Часть 1
3 апреля 2019 г. в 22:32
- Нет, нет и нет! - Мишка гордо вздернул подбородок в свеженьком, еще не начавшем плыть от жары гриме. - Никогда и ни за что!
- Да, Мишка, - с терпеливым веселым азартом (вот такие бывают интонации у эксцентричного режиссера Сергея Михайловича Эйзенштейна. Ни у кого не бывает такого сочетания - а у него есть) парировал Эйзен. - Yes. Oui. Ja. Si.
- Нет, Сергей Михайлович. No. Non. Nein. - Мишка на секунду замялся. - No. Это решительно неприемлемо, - у Мишки становился ужасно важный вид, когда он начинал излагать своим мысли официальным стилем. Сергей Михайлович очень надеялся, что Мишка никогда не станет большим начальником. А то ж когда он станет выступать с трибуны, по крайней мере женская часть зала (а то и добрая половина мужской) не смогут его даже слушать - половина от хохота, половина от умиления. - Во-первых, этого даже нет в сценарии…
- Было-было!

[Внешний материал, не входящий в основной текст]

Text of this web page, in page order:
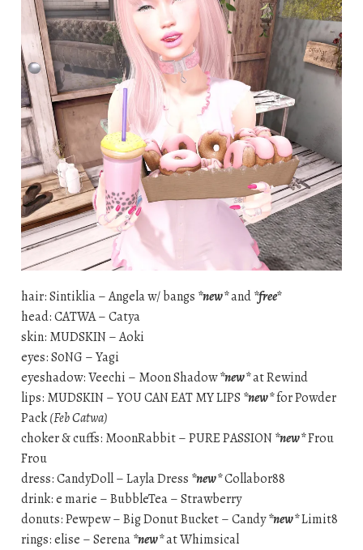
hair: Sintiklia – Angela w/ bangs *new*and*free*
head: CATWA – Catya
skin: MUDSKIN – Aoki
eyes: S0NG – Yagi
eyeshadow: Veechi – Moon Shadow*new*at Rewind
lips: MUDSKIN – YOU CAN EAT MY LIPS *new*for Powder
Pack(Feb Catwa)
choker & cuffs: MoonRabbit – PURE PASSION *new*Frou
Frou
dress: CandyDoll – Layla Dress *new*Collabor88
drink: e marie – BubbleTea – Strawberry
donuts: Pewpew – Big Donut Bucket – Candy*new*Limit8
rings: elise – Serena*new*at Whimsical
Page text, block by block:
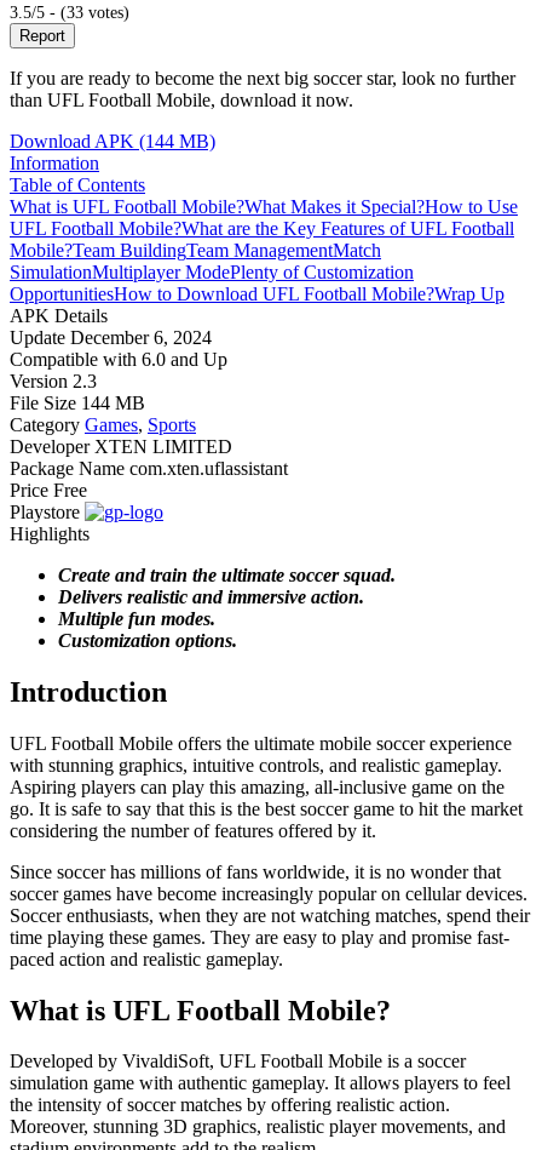
3.5/5 - (33 votes)
Report
If you are ready to become the next big soccer star, look no further
than UFL Football Mobile, download it now.
Download APK (144 MB)
Information
Table of Contents
What is UFL Football Mobile?What Makes it Special?How to Use
UFL Football Mobile?What are the Key Features of UFL Football
Mobile?Team BuildingTeam ManagementMatch
SimulationMultiplayer ModePlenty of Customization
OpportunitiesHow to Download UFL Football Mobile?Wrap Up
APK Details
Update December 6, 2024
Compatible with 6.0 and Up
Version 2.3
File Size 144 MB
Category Games, Sports
Developer XTEN LIMITED
Package Name com.xten.uflassistant
Price Free
Playstore
Highlights
Create and train the ultimate soccer squad.
Delivers realistic and immersive action.
Multiple fun modes.
Customization options.
Introduction
UFL Football Mobile offers the ultimate mobile soccer experience
with stunning graphics, intuitive controls, and realistic gameplay.
Aspiring players can play this amazing, all-inclusive game on the
go. It is safe to say that this is the best soccer game to hit the market
considering the number of features offered by it.
Since soccer has millions of fans worldwide, it is no wonder that
soccer games have become increasingly popular on cellular devices.
Soccer enthusiasts, when they are not watching matches, spend their
time playing these games. They are easy to play and promise fast-
paced action and realistic gameplay.
What is UFL Football Mobile?
Developed by VivaldiSoft, UFL Football Mobile is a soccer
simulation game with authentic gameplay. It allows players to feel
the intensity of soccer matches by offering realistic action.
Moreover, stunning 3D graphics, realistic player movements, and
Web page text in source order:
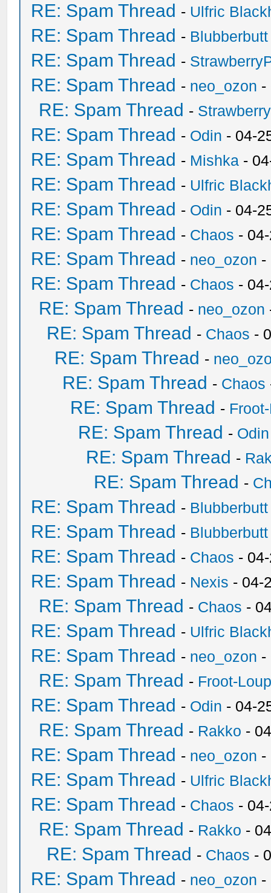
RE: Spam Thread - Ulfric
RE: Spam Thread - Blubberbutt
RE: Spam Thread -
RE: Spam Thread - neo_ozon -
RE: Spam Thread -
RE: Spam Thread - Odin - 04-
RE: Spam Thread - Mishka -
RE: Spam Thread - Ulfric
RE: Spam Thread - Odin - 04-
RE: Spam Thread - Chaos -
RE: Spam Thread - neo_ozon -
RE: Spam Thread - Chaos -
RE: Spam Thread - neo_ozon
RE: Spam Thread - Chaos -
RE: Spam Thread -
RE: Spam Thread - Chaos
RE: Spam Thread -
RE: Spam Thread - Odin
RE: Spam Thread -
RE: Spam Thread -
RE: Spam Thread - Blubberbutt
RE: Spam Thread - Blubberbutt
RE: Spam Thread - Chaos -
RE: Spam Thread - Nexis - 04-
RE: Spam Thread - Chaos -
RE: Spam Thread - Ulfric
RE: Spam Thread - neo_ozon -
RE: Spam Thread - Froot-
RE: Spam Thread - Odin - 04-
RE: Spam Thread - Rakko -
RE: Spam Thread - neo_ozon -
RE: Spam Thread - Ulfric
RE: Spam Thread - Chaos -
RE: Spam Thread - Rakko -
RE: Spam Thread - Chaos -
RE: Spam Thread - neo_ozon -
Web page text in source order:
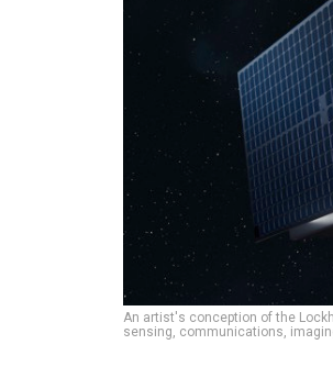
An artist's conception of the
sensing, communications,
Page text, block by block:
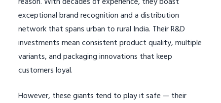
exceptional brand recognition and a distribution
network that spans urban to rural India. Their R&D
investments mean consistent product quality, multiple
variants, and packaging innovations that keep
customers loyal.
However, these giants tend to play it safe — their
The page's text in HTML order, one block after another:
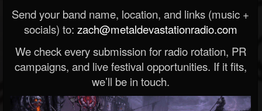
Send your band name, location, and links (music +
socials) to: zach@metaldevastationradio.com
We check every submission for radio rotation, PR
campaigns, and live festival opportunities. If it fits,
we’ll be in touch.
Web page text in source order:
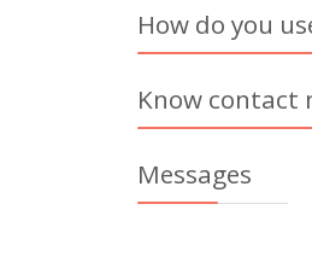
How do you
Know contact
Messages
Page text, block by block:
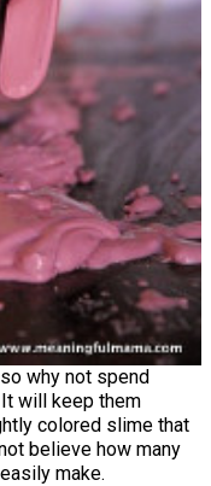
why not spend
will keep them
colored slime that
believe how many
make.
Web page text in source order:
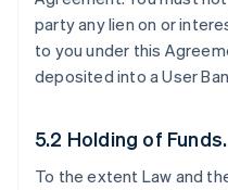
party any lien on or
to you under this
deposited into a User
5.2 Holding of Funds.
To the extent Law and
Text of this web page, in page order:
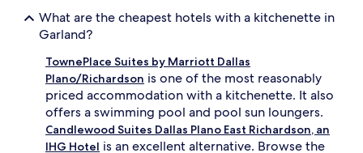
What are the cheapest hotels with a kitchenette in
Garland?
TownePlace Suites by Marriott Dallas
Plano/Richardson is one of the most reasonably
priced accommodation with a kitchenette. It also
offers a swimming pool and pool sun loungers.
Candlewood Suites Dallas Plano East Richardson, an
IHG Hotel is an excellent alternative. Browse the

Ты сам приходил ко мне возмущаться.
- Вот именно. И вы это из сценария исключили.
- Самомнение, Мишаня, самомнение…
- Во-вторых, - продолжал гнуть свою линию Мишка, - это неприлично. В-третьих, это противно.
- Вы слышите, Николай Константинович! - Эйзен патетически воздел руки, оборачиваясь к Черкасову. - Вы ему противны. Никогда еще вы не бывали отвергнуты так безжалостно! Это самое горькое разочарование в вашей жизни, а? Или не самое?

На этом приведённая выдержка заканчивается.